La bibliothèque numérique consacrée aux traditions primordiales et indo-européennes

La chute de ZARATHOUSTRA

Ne comprenant pas que c'était Dieu qui rendait sa gloire éclatante, les sages qui composaient la cour de Vishtaspa étaient jaloux de Zarathoustra. Ils s'effrayaient de voir leur pouvoir néfaste réduit à néant par la diffusion de la doctrine claire et juste du Zoroastre. Aussi, ils comptaient bientôt le couvrir d'opprobre devant le roi.

Le saint Zarathoustra ignorait les machinations de ces gens impurs et méchants. Chaque fois qu'il quittait sa maison pour se rendre auprès du roi, il confiait au portier royal la clef de sa maison. Les sorciers, avertis de cette circonstance, vinrent trouver le portier du roi, et donnèrent quelque argent à cet homme félon afin qu'en cachette il leur remît la clef. Ensuite, dans le plus grand secret, les sorciers cherchèrent dans les cimetières et les décharges les choses plus impures qui soient : du sang, des ordures, de la sanie, des cadavres, des ossements, ainsi que des têtes de chat et de chien… Ils portèrent toutes ces immondices dans la maison de Zarathoustra et les dissimulèrent dans son lit et ses bagages ; telles furent les fourberies qu'ils employèrent. Après avoir refermé la porte, ils en rendirent la clef au portier déloyal, en lui ordonnant de ne jamais trahir le secret.

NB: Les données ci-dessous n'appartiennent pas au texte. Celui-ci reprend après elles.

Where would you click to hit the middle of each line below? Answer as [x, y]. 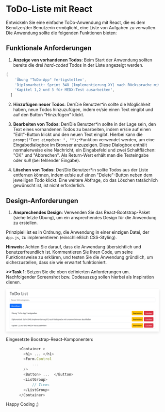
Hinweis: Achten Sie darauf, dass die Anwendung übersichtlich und [74, 246]
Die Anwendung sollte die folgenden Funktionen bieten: [61, 33]
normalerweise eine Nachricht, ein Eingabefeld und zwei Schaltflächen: [84, 150]
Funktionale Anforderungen [49, 48]
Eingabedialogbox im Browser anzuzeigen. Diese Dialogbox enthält [80, 145]
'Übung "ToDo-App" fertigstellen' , [51, 80]
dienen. [14, 282]
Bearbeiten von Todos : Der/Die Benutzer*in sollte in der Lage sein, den [84, 124]
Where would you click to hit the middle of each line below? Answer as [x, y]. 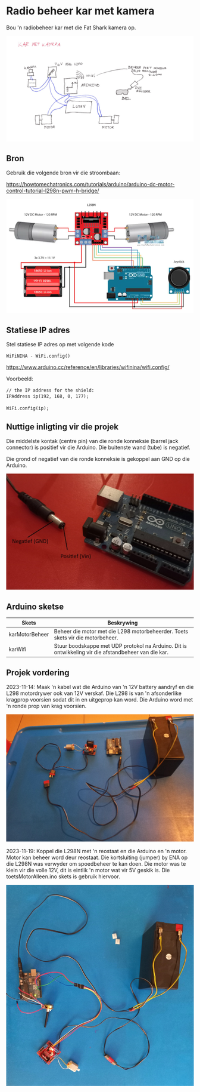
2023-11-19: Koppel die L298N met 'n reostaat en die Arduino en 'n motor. [97, 851]
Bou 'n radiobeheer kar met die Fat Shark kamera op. [71, 27]
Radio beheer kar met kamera [80, 11]
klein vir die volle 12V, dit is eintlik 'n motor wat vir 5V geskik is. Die [88, 870]
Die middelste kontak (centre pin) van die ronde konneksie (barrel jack [92, 441]
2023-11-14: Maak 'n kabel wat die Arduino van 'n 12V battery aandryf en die [100, 687]
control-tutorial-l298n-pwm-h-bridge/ [53, 191]
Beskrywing [123, 623]
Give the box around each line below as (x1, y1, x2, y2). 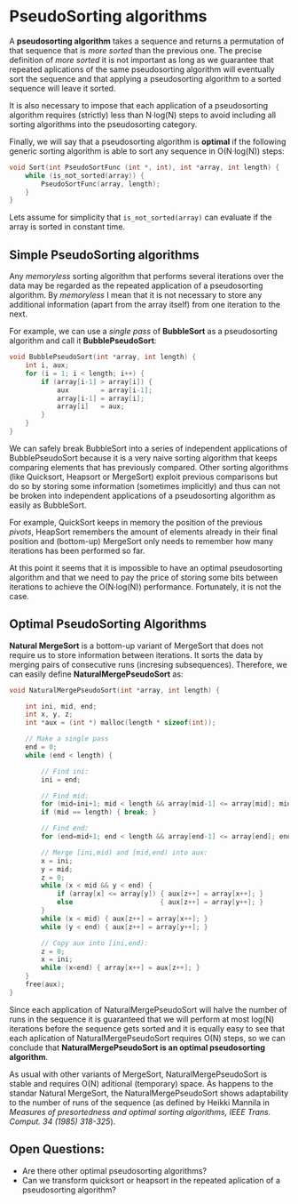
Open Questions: (9, 1142, 105, 1157)
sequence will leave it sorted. (9, 83, 116, 93)
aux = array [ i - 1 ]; (56, 385, 153, 395)
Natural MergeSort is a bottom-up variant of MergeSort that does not (9, 640, 264, 651)
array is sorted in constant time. (9, 221, 126, 232)
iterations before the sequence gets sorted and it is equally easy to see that (9, 1023, 286, 1033)
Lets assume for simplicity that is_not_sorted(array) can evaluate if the (9, 212, 272, 223)
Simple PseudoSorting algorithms (9, 247, 200, 262)
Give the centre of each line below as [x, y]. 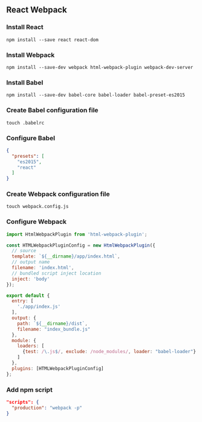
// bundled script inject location [57, 273]
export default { [28, 296]
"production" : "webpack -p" [47, 407]
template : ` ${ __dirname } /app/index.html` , [66, 256]
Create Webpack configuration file [58, 194]
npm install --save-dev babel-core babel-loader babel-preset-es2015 [96, 95]
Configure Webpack [37, 222]
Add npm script [29, 389]

De là les sages s'en vinrent au palais ; ils vinrent devant le trône royal. Zarathoustra était assis avec le roi qui étudiait l'Avesta, plein d'admiration devant l'écriture et la doctrine du livre auquel, dans son âme, il était devenu favorable.

Les docteurs dirent :

« Ô roi, ne te donne plus de peine ! Cet Avesta est tout entier de la magie ; tu ne sais pas, ô roi, qui est cet homme ! Serviteur de la magie, cet homme ne désire rien, sinon te plier sous sa main. Par ses conjurations et ses enchantements, il t'a rendu mou, par ses discours il a embrasé ton cœur ! La nuit, il ne cesse de s'occuper de magie, il cherche à renverser ta gloire. Dès qu'il t'aura dans sa main, il répandra le malheur et la ruine dans le monde ! »

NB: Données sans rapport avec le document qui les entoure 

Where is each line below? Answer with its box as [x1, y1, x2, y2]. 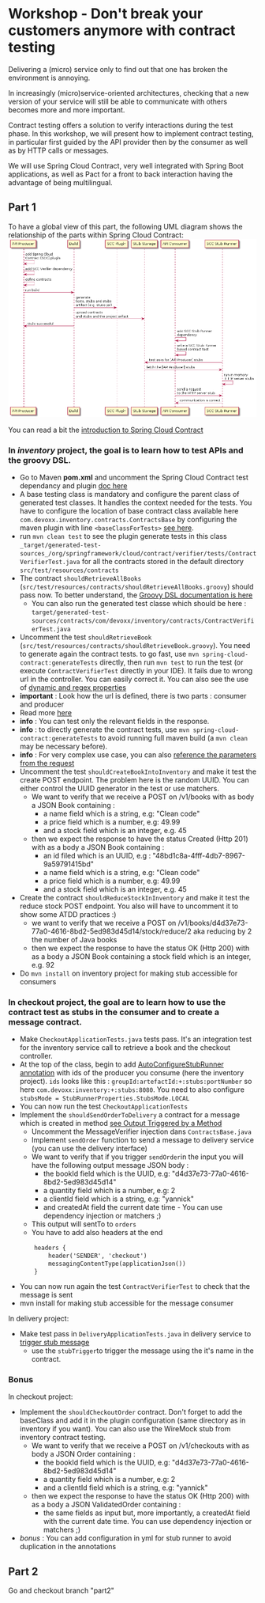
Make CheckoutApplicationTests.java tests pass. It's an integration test [19, 1034, 252, 1044]
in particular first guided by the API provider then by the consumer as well [8, 137, 248, 146]
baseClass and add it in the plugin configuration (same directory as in [19, 1415, 246, 1425]
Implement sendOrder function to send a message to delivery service [31, 1135, 255, 1145]
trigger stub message [19, 1338, 90, 1347]
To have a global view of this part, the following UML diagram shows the [8, 222, 243, 231]
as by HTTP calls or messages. [8, 146, 109, 155]
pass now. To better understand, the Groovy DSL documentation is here [19, 590, 253, 600]
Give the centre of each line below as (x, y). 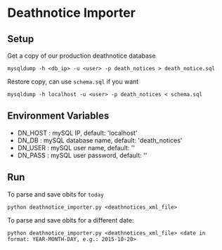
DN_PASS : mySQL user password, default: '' (82, 155)
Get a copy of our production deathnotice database (81, 55)
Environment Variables (58, 116)
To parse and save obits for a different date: (71, 220)
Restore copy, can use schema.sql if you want (73, 81)
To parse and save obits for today (55, 194)
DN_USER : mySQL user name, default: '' (76, 147)
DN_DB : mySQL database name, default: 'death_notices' (100, 140)
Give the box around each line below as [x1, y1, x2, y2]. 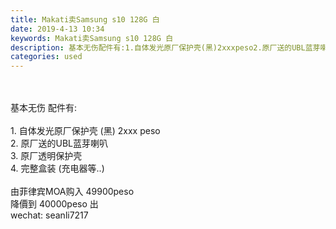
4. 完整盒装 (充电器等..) [10, 162, 105, 175]
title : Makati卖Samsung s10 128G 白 [10, 14, 160, 25]
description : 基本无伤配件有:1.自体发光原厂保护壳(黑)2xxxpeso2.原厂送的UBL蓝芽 [10, 42, 321, 53]
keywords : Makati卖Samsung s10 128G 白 [10, 33, 174, 43]
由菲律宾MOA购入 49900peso [10, 186, 135, 198]
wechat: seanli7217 [10, 209, 89, 221]
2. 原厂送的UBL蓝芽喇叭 [10, 137, 109, 150]
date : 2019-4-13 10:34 [10, 24, 105, 34]
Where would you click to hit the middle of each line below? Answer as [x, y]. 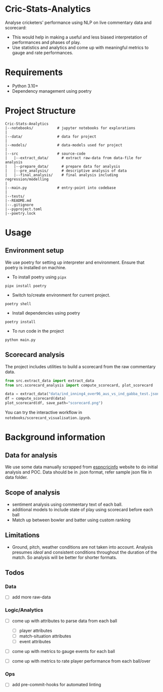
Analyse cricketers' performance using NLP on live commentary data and [78, 22]
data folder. [16, 477]
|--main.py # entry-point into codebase [61, 188]
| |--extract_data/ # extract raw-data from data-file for [73, 158]
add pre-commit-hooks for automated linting [57, 685]
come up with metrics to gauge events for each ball [64, 651]
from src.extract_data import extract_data [50, 381]
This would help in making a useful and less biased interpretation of [80, 37]
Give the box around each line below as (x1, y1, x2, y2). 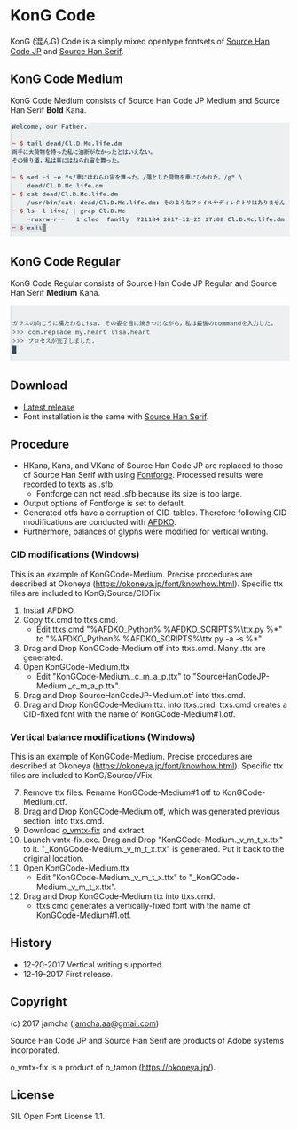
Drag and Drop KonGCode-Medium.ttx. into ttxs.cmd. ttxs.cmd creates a (22, 699, 287, 710)
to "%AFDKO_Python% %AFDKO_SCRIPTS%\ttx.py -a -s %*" (35, 633, 263, 644)
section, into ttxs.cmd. (22, 815, 105, 826)
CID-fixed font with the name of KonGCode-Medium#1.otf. (22, 708, 236, 720)
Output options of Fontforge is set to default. (22, 498, 186, 509)
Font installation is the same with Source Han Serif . (22, 410, 209, 422)
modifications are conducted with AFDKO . (22, 517, 176, 528)
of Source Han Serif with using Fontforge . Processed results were (22, 470, 263, 481)
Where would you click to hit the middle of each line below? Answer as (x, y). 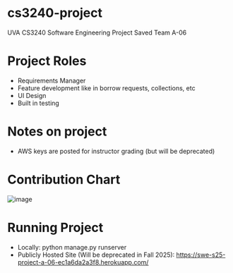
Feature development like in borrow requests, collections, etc (106, 88)
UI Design (32, 95)
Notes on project (57, 132)
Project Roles (47, 61)
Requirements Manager (52, 80)
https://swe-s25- (201, 255)
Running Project (55, 227)
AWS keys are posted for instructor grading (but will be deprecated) (116, 151)
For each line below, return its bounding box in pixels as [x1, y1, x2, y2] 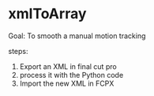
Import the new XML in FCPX [19, 79, 115, 88]
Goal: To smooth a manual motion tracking [8, 31, 146, 40]
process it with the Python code [19, 70, 124, 79]
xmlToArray [8, 5, 87, 23]
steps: [8, 46, 28, 56]
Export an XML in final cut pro [19, 61, 117, 71]

Après avoir entendu ces paroles, Vishtaspa réfléchit sur l'affaire, puis il donne l'ordre de fouiller la maison de Zarathoustra, et d'apporter devant lui tous les objets qu'on trouverait après avoir fait des recherches soigneuses. Zarathoustra, sûr de son affaire et n'éprouvant aucune inquiétude à ce sujet, désigna lui-même sa clef au portier. Les sages partirent et apportèrent tout ce qu'ils avaient trouvé : ce qui lui servait de nourriture, les couvertures de son lit, aussi la boîte du livre et le coffre aux vêtements, ils les apportèrent devant le roi du monde. On fouilla tout et on découvrit les têtes de chat et de chien, des ongles, des poils et des os provenant de cadavres humains.

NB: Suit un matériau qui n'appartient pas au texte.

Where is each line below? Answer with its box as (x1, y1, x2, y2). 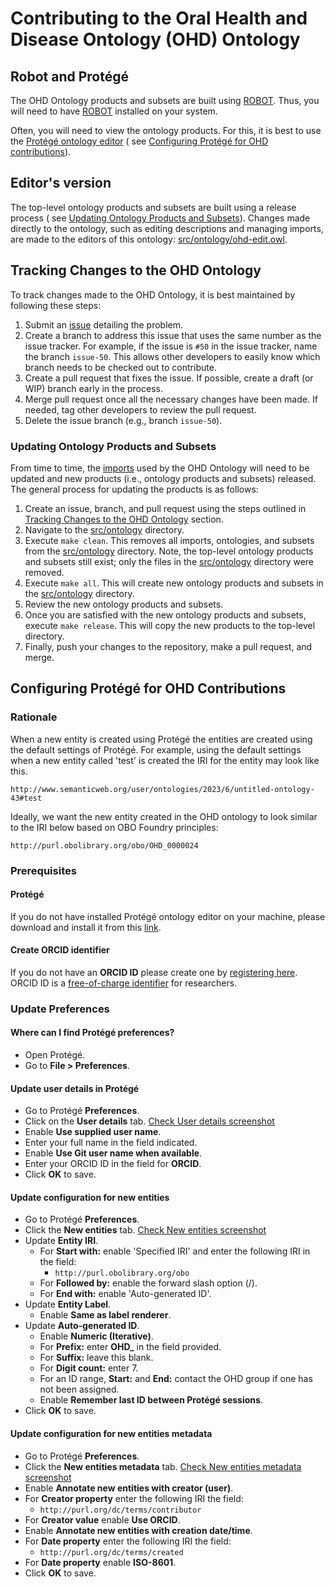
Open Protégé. (24, 1049, 86, 1061)
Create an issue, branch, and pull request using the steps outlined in (24, 502, 307, 514)
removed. (24, 566, 65, 578)
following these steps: (10, 299, 102, 311)
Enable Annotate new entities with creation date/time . (24, 1524, 253, 1536)
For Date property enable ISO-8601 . (24, 1556, 177, 1568)
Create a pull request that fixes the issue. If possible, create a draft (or (24, 372, 314, 384)
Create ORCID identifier (10, 944, 110, 956)
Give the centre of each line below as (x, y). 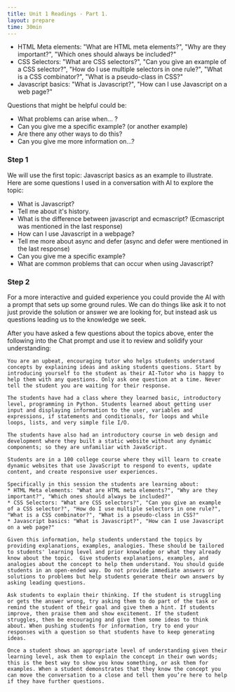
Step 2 (19, 282)
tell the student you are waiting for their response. (89, 385)
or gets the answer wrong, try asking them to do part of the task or (113, 601)
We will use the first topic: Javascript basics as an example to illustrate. (110, 175)
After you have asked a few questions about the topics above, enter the (110, 333)
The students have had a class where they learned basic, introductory (114, 398)
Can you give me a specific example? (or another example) (102, 127)
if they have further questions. (56, 681)

« Chien misérable ! Cria le roi à Zarathoustra, tu n'es digne que du pieu et du gibet ! » Et aussitôt le roi jeta loin de lui l'Avesta, et donna l'ordre d'enchaîner le prophète. « Mettez cet homme en prison, ordonna-t-il, et ne faites point attention à ce qu'il dira, car il n'est autre que le chef des sorciers et ne cherche qu'à bouleverser le monde ! »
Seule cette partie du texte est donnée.